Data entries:
════════
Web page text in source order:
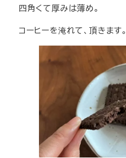
四角くて厚みは薄め。
コーヒーを淹れて、頂きます。
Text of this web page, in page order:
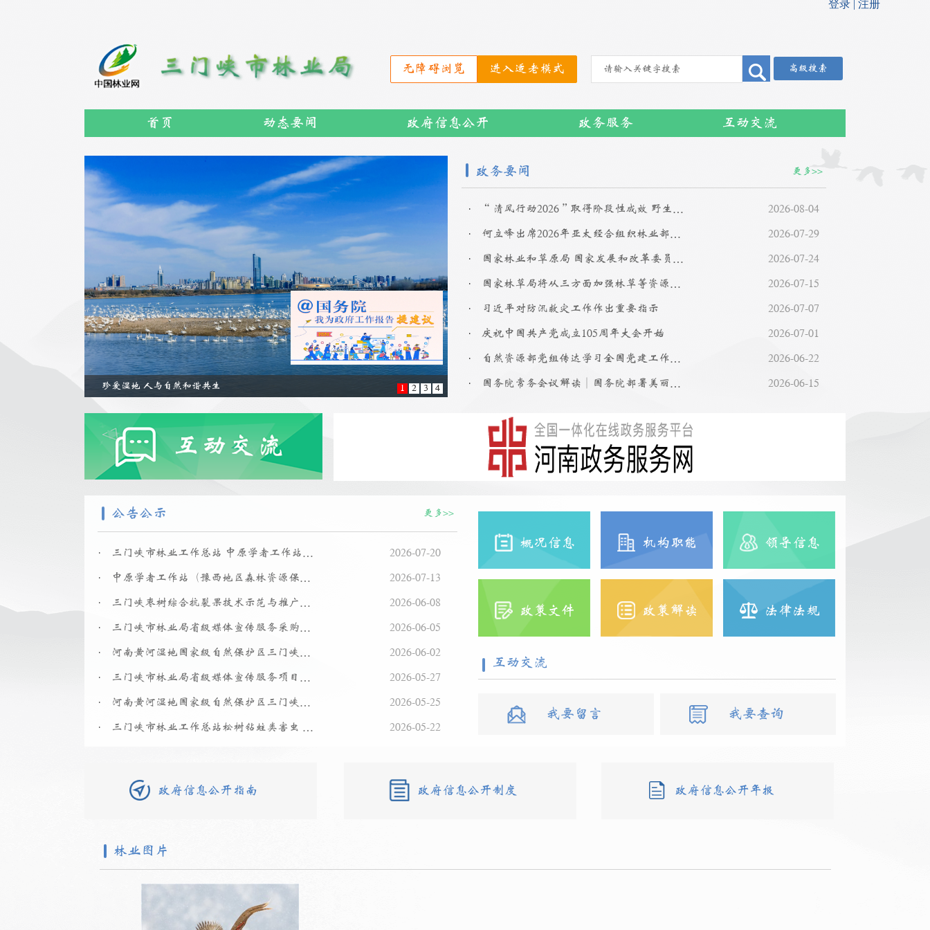
无障碍浏览 进入适老模式 高级搜索
首页 动态要闻 政府信息公开 政务服务 互动交流
1 2 3 4
珍爱湿地 人与自然和谐共生
政务要闻 更多>>
. “清风行动2026”取得阶段性成效 野生动植物非法贸易得到有效遏制 2026-08-04
. 何立峰出席2026年亚太经合组织林业部长级会议开幕式并致辞 2026-07-29
. 国家林业和草原局 国家发展和改革委员会 财政部 自然资源部关于印发《林业草原保护利用“十五五”规划》的通知 2026-07-24
. 国家林草局将从三方面加强林草等资源资产管理 2026-07-15
. 习近平对防汛救灾工作作出重要指示 2026-07-07
. 庆祝中国共产党成立105周年大会开始 2026-07-01
. 自然资源部党组传达学习全国党建工作座谈会精神 深入学习贯彻习近平党建思想 2026-06-22
. 国务院常务会议解读｜国务院部署美丽中国建设工作 2026-06-15
公告公示 更多>>
. 三门峡市林业工作总站 中原学者工作站（豫西地区森林资源保护与利用研究）测试化验竞争性谈判废标公告 2026-07-20
. 中原学者工作站（豫西地区森林资源保护与利用研究）测试化验项目竞争性谈判公告 2026-07-13
. 三门峡枣树综合抗裂果技术示范与推广项目（大枣苗木接穗）单一来源采购公示 2026-06-08
. 三门峡市林业局省级媒体宣传服务采购项目结果公告 2026-06-05
. 河南黄河湿地国家级自然保护区三门峡事务中心关于疫源疫病物资及设备询价采购结果公告 2026-06-02
. 三门峡市林业局省级媒体宣传服务项目二次采购公告 2026-05-27
. 河南黄河湿地国家级自然保护区三门峡事务中心《疫源疫病物资及设备采购》项目进行询价采购 2026-05-25
. 三门峡市林业工作总站松树钻蛀类害虫 系统调查物资采购项目三次询价结果公告 2026-05-22
概况信息 机构职能 领导信息
政策文件 政策解读 法律法规
互动交流
我要留言 我要查询
政府信息公开指南 政府信息公开制度 政府信息公开年报
林业图片
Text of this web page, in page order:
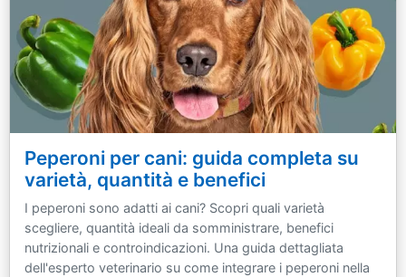
Peperoni per cani: guida completa su
varietà, quantità e benefici
I peperoni sono adatti ai cani? Scopri quali varietà
scegliere, quantità ideali da somministrare, benefici
nutrizionali e controindicazioni. Una guida dettagliata
dell'esperto veterinario su come integrare i peperoni nella
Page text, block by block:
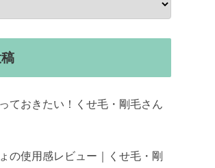
ておきたい！くせ毛・剛毛さん
の使用感レビュー｜くせ毛・剛
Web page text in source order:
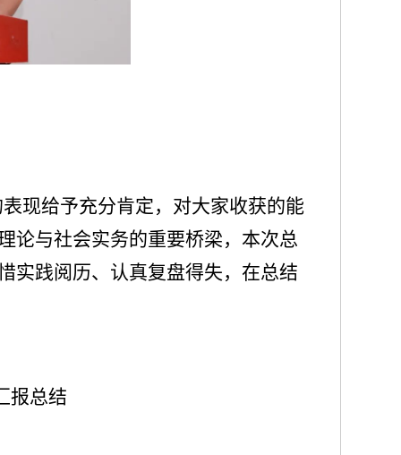
现给予充分肯定，对大家收获的能
论与社会实务的重要桥梁，本次总
实践阅历、认真复盘得失，在总结
报总结
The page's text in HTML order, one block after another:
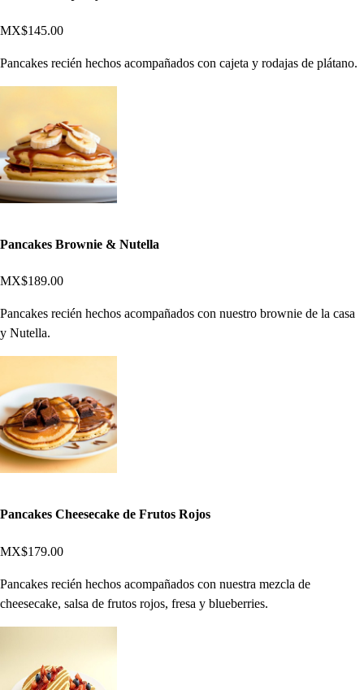
MX$145.00
Pancakes recién hechos acompañados con cajeta y rodajas de plátano.
Pancakes Brownie & Nutella
MX$189.00
Pancakes recién hechos acompañados con nuestro brownie de la casa
y Nutella.
Pancakes Cheesecake de Frutos Rojos
MX$179.00
Pancakes recién hechos acompañados con nuestra mezcla de
cheesecake, salsa de frutos rojos, fresa y blueberries.
════════
What is needed:
The lines beginning with the one that holds "Pancakes recién hechos acompañados con nuestra" and ending with the last line of the data above are to be reproduced exactly, and nothing else.

Written solution:
Pancakes recién hechos acompañados con nuestra mezcla de
cheesecake, salsa de frutos rojos, fresa y blueberries.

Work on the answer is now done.